Badger flea

Scientific classification
- Kingdom: Animalia
- Phylum: Arthropoda
- Class: Insecta
- Order: Siphonaptera
- Family: Ceratophyllidae
- Genus: Paraceras
- Species: P. melis
- Binomial name: Paraceras melis Walker, 1856

= Paraceras melis =

- Genus: Paraceras
- Species: melis
- Authority: Walker, 1856

Species of flea

Paraceras melis, the badger flea, is an external parasite of the European badger (Meles meles). It has also been found on the fox (Vulpes vulpes), the dog (Canis familiaris), the cat (Felis catus), the European polecat (Mustela putorius), the mole (Talpa europaea) and the fallow deer (Dama dama).

==Description==
The badger flea, like other fleas, is a small, dark brown wingless insect with a tough, chitinous cuticle. Its body is flattened laterally and it has mouthparts designed for sucking the blood of a badger.

==Biology==
Like other fleas, the badger flea has a life cycle consisting of an egg, a larval, a pupal and an adult stage. A mature female flea has to have had a meal of blood before she starts to reproduce. After mating, the eggs are laid and often fall to the floor of the sett. The larvae that hatch out feed on organic debris and when fully developed, they weave cocoons and pupate. They remain in this state for several weeks, often being stimulated to emerge by warmth, vibrations or a raised level of carbon dioxide which indicates that a potential host is nearby. The newly hatched flea's primary aim is to find a host, have a meal of blood and reproduce.

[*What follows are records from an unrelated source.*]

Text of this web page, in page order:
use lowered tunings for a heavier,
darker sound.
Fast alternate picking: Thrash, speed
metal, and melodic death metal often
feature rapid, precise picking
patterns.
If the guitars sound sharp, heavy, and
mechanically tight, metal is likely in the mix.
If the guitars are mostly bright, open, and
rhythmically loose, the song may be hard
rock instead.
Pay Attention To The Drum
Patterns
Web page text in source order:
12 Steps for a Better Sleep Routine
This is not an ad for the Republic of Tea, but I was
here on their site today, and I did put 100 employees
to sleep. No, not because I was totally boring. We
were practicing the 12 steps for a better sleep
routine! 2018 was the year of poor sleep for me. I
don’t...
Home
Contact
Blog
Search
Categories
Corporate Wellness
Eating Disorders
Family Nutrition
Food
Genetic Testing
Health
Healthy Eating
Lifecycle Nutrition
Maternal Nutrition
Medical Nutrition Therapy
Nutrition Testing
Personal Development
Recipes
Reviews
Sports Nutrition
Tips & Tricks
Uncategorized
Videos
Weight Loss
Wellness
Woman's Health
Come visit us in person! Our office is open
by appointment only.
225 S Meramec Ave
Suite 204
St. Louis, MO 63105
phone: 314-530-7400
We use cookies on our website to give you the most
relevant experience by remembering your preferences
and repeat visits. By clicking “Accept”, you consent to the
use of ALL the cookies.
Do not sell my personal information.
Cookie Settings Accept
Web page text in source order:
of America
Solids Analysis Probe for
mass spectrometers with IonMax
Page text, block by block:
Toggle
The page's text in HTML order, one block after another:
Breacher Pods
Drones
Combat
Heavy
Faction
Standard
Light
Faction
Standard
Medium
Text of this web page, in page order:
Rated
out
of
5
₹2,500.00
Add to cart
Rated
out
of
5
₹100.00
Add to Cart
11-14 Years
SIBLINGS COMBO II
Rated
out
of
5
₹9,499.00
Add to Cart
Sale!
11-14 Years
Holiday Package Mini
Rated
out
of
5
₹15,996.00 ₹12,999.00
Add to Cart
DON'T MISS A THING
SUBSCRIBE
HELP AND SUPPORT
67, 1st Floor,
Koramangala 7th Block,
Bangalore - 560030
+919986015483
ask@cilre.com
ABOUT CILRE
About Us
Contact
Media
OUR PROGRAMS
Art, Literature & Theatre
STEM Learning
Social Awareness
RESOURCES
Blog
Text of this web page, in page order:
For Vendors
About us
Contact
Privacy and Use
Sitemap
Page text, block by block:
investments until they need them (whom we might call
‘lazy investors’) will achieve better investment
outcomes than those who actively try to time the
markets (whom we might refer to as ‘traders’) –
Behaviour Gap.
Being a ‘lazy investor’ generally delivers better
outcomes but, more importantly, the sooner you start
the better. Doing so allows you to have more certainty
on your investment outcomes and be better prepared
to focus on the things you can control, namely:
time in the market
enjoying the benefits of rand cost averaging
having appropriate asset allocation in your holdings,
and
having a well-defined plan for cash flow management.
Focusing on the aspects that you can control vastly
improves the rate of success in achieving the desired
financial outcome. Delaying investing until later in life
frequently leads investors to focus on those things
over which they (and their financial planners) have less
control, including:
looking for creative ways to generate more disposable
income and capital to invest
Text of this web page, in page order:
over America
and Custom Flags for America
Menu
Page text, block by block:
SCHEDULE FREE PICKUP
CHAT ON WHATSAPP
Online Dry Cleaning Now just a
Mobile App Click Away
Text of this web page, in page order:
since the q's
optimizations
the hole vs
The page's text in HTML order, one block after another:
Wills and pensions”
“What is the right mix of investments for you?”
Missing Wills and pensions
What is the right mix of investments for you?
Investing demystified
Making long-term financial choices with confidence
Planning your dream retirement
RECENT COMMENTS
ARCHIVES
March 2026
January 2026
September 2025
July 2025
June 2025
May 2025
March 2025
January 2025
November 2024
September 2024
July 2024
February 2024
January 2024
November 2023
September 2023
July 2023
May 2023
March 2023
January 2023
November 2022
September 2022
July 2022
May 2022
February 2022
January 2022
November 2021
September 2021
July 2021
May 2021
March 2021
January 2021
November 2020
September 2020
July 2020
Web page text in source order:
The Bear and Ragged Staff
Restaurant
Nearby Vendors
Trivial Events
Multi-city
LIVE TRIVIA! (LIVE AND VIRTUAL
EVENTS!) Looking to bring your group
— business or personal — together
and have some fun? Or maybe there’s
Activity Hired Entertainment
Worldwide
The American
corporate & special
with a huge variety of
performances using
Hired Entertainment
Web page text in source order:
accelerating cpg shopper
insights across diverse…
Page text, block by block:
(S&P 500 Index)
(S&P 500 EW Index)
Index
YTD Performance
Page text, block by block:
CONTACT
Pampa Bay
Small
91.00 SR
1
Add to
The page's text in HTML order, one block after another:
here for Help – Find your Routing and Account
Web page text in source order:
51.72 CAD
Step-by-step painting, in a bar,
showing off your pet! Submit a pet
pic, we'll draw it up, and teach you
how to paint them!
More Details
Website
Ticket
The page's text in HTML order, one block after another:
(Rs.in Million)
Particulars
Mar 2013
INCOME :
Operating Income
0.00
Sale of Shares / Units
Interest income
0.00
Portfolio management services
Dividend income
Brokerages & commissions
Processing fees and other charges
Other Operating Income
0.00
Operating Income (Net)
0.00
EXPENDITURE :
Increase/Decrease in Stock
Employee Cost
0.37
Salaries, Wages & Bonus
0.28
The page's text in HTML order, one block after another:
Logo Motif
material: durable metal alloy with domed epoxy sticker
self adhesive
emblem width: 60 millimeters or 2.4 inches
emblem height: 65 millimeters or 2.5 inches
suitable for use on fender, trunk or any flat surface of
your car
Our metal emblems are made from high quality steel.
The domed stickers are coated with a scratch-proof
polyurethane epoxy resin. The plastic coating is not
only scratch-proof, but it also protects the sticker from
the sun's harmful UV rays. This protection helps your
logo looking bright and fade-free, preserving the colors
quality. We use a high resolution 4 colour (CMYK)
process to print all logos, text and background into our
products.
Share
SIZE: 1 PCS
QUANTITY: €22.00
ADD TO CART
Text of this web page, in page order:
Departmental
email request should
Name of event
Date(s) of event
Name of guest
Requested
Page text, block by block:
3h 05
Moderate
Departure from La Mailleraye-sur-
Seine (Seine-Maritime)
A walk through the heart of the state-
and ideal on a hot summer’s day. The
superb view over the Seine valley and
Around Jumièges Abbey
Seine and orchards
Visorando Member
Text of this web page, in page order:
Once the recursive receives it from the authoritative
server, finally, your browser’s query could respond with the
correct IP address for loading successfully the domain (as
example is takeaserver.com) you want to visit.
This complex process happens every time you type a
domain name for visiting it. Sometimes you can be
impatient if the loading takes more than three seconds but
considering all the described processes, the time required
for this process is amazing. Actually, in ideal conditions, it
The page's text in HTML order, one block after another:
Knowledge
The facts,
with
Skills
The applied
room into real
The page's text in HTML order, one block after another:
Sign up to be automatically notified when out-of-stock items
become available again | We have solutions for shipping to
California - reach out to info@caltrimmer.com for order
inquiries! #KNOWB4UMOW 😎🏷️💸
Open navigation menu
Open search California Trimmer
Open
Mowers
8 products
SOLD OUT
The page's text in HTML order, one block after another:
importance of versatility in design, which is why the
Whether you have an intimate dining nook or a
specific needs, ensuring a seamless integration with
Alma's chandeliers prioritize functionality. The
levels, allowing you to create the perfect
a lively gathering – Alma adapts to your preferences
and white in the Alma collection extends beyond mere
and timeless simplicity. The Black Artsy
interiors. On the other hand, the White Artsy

The badger flea is the vector of Trypanosoma pestanai, the causal agent of a protozoan disease of badgers that has been found in badgers living in Portugal, France, England, and Ireland.

==Behaviour==
Badgers spend much time grooming in an effort to dislodge parasites. Individuals concentrate on their undersides while social grooming occurs with one individual grooming another on its dorsal surface. Fleas try to avoid the scratching, retreating rapidly downwards and backwards with the lie of the fur. This is in contrast to fleas away from their host which run upwards and jump when disturbed. The grooming seems to disadvantage the fleas rather than merely having a social function.

Researchers have found that when separated from their host, badger fleas jump repeatedly in an effort to reconnect. Many voided their gut contents which enabled them to leap significantly further. If they failed to find a suitable host they moved towards the light (the sett entrance) before becoming quiescent. This put them in a position to intercept a badger if one entered the sett. They were stimulated into further bouts of leaping by an increase in the level of carbon dioxide and jumped towards the source of the gas. In a research study they were found to respond to exhaled air by running and jumping in its direction. The most vigorous response was found to be made to a combination of a carbon dioxide source, a piece of dark-coloured card and movement in their vicinity. It was found that 50% of fleas were still alive after 35 days of separation from the host and, as badgers have a habit of moving between different setts, they would not avoid reinfestation by fleas if they returned to an empty sett within a few weeks.